The big conceptual shift: QoS used to be about marking once and trusting the carrier to honor markings end-to-end. Modern QoS is about marking once for what you control, and accepting that your markings end at the boundary of someone else's network.

QoS in SD-WAN

SD-WAN platforms implement application-aware QoS that combines traditional queueing with per-application path steering. The mechanism:

  1. Application identification at the edge. The SD-WAN WAN Edge does deep packet inspection (NBAR2 in Cisco Catalyst SD-WAN, app signatures in other vendors) to identify Office 365, Salesforce, Zoom, Teams, etc.
  2. Per-application policy. "Voice prefers MPLS or lowest-jitter broadband." "Salesforce goes direct internet break-out." "Bulk backup goes to whichever transport has spare capacity."
  3. Per-tunnel SLA monitoring. Edges send keep-alive probes through every tunnel to measure latency, jitter, and loss. Path selection updates dynamically as conditions change.
  4. Local queueing. On each WAN egress, traditional LLQ + CBWFQ still applies. The application-aware steering picks which tunnel; the per-tunnel queueing decides packet order within that tunnel.

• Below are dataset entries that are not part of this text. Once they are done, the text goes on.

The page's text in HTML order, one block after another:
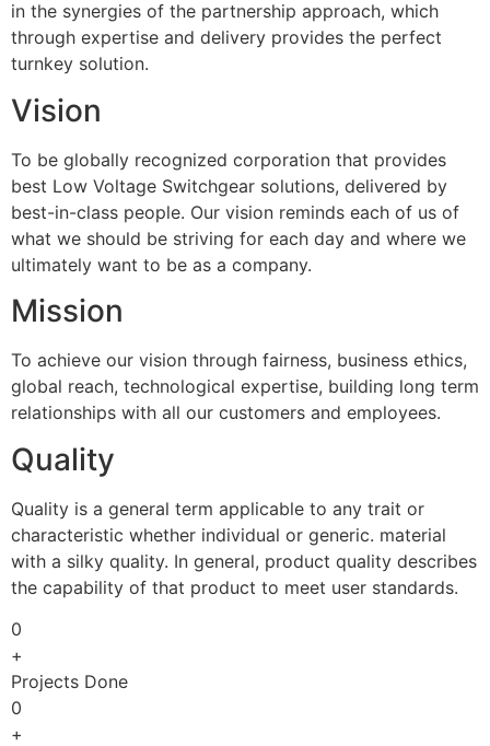
in the synergies of the partnership approach, which
through expertise and delivery provides the perfect
turnkey solution.
Vision
To be globally recognized corporation that provides
best Low Voltage Switchgear solutions, delivered by
best-in-class people. Our vision reminds each of us of
what we should be striving for each day and where we
ultimately want to be as a company.
Mission
To achieve our vision through fairness, business ethics,
global reach, technological expertise, building long term
relationships with all our customers and employees.
Quality
Quality is a general term applicable to any trait or
characteristic whether individual or generic. material
with a silky quality. In general, product quality describes
the capability of that product to meet user standards.
0
+
Projects Done
0
+
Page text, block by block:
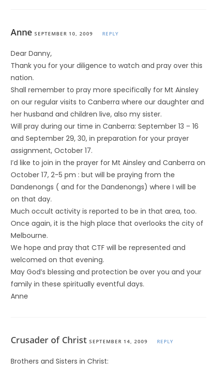
Anne SEPTEMBER 10, 2009 REPLY
Dear Danny,
Thank you for your diligence to watch and pray over this
nation.
Shall remember to pray more specifically for Mt Ainsley
on our regular visits to Canberra where our daughter and
her husband and children live, also my sister.
Will pray during our time in Canberra: September 13 – 16
and September 29, 30, in preparation for your prayer
assignment, October 17.
I’d like to join in the prayer for Mt Ainsley and Canberra on
October 17, 2-5 pm : but will be praying from the
Dandenongs ( and for the Dandenongs) where I will be
on that day.
Much occult activity is reported to be in that area, too.
Once again, it is the high place that overlooks the city of
Melbourne.
We hope and pray that CTF will be represented and
welcomed on that evening.
May God’s blessing and protection be over you and your
family in these spiritually eventful days.
Anne
Crusader of ChristSEPTEMBER 14, 2009 REPLY
Brothers and Sisters in Christ:

So SD-WAN QoS is two-layer: application-aware path selection (which transport) plus per-tunnel queueing (what order within that transport). The traditional QoS toolset is still there; it just runs at a different scale.

Cisco Catalyst SD-WAN expresses this via centralized data policy:

! Conceptual policy expression in vManage
Match: application Office365
Action:
  preferred-color biz-internet
  fallback mpls
  sla-class voice-class

Match: application VoIP
Action:
  preferred-color mpls
  fallback biz-internet
  sla-class voice-class
  marking dscp ef

The vSmart compiles this into per-WAN-Edge state and pushes via OMP. See the SD-WAN cluster pillar and Cisco Catalyst SD-WAN architecture article for the underlying control plane.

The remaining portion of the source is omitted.